CST: Ontwikkelingsdysfasie
Inleiding
Door de jaren heen heeft de term ‘Ontwikkelingsdysfagie’ heel erg veel verschillende
benamingen gekend. In het jaar 1866 heette de aandoening bv ‘congenitale afasie’. Al deze
verschillende synoniemen en begrippen hebben voor veel verwarring gezorgd bij de mens.
Er zijn 5 begrippen die in de benamingen vaak aan bod kwamen. Hieronder een overzicht
van de pro’s en contra’s bij deze benamingen:
‘Specifiek’
PRO: op zichzelf staand; uitsluiten van andere oorzaken
CONTRA: vaak is de aandoening niet specifiek; het gaat niet enkel om taal
‘Ontwikkeling’
PRO: vanaf de start van de ontwikkeling
CONTRA: overbodig begrip
‘Impairment’
PRO: ernstiger dan een vertraging
CONTRA: geen stoornis; hardnekkigheid; grens met VSTO?
‘Stoornis”
PRO: verschil met vertraging
CONTRA: niet medisch
‘Dysfasie’
PRO: verschil met vertraging; neurologische achtergrond; accent op hardnekkigheid
CONTRA: te medisch; neurologische achtergrond?
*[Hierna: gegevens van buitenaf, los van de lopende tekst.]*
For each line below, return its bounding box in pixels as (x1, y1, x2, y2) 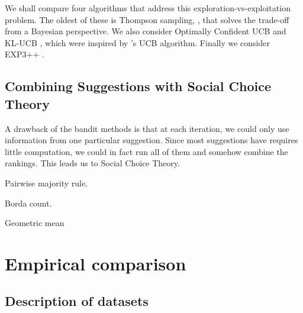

Tot op de dag van vandaag wordt er op verschillende plaatsen in de wereld nog steeds een
andere benaming gebruikt omdat men nog nooit tot een consensus is gekomen. Dit
bemoeilijkt vanzelfsprekend de communicatie over deze stoornis.
Internationaal bekeken gebruikt men het vaakst de term ‘DLD’ of ‘developmental language
disorder’.
Het onderwijs in Vlaanderen is opgedeeld in verschillende types, 10 om precies te zijn.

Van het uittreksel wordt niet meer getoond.